[INSTRUCTIONS TO FOLLOW] From the entries that follow, copy each line containing the word "singularities".

[PROVIDED RECORDS]
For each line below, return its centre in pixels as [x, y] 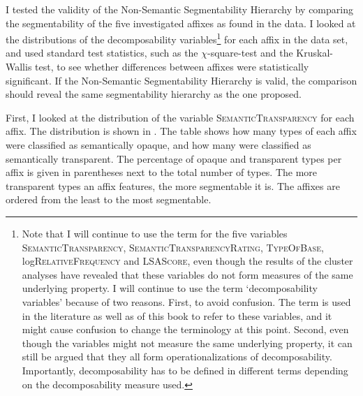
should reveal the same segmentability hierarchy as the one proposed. [154, 94]
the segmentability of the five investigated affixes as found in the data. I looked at [181, 23]
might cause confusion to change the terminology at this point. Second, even [185, 329]
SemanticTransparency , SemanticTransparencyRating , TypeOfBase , [173, 247]
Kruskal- [314, 53]
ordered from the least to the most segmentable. [109, 199]
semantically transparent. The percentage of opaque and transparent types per [174, 158]
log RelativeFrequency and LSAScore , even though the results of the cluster [187, 261]
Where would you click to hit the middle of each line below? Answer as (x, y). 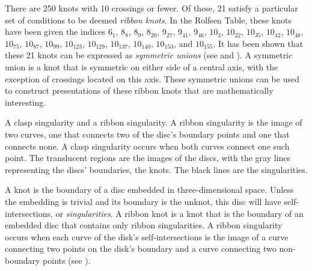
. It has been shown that (258, 43)
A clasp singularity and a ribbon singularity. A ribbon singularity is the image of (154, 122)
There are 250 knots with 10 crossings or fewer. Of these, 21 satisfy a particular (151, 8)
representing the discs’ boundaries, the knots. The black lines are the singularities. (156, 169)
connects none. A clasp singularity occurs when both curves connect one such (147, 146)
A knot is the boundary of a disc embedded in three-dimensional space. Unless (149, 190)
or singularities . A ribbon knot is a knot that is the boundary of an (179, 213)
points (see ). (67, 260)
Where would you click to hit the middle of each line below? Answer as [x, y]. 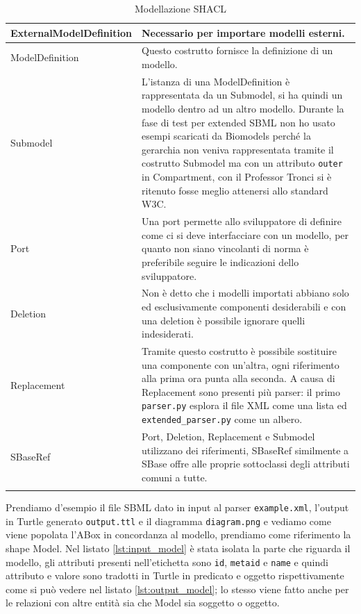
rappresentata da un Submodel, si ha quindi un [242, 95]
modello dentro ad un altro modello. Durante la [243, 109]
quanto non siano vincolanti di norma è [225, 248]
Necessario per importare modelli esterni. [243, 32]
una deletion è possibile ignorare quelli [223, 320]
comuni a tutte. [174, 477]
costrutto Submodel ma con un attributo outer [242, 163]
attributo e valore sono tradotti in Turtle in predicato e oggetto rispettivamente [175, 575]
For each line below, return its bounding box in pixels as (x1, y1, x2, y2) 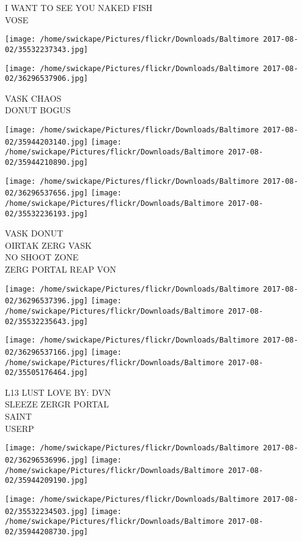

[OUTPUT BELOW]
representing the discs’ boundaries, the knots. The black lines are the singularities. (156, 169)
or singularities . A ribbon knot is a knot that is the boundary of an (179, 213)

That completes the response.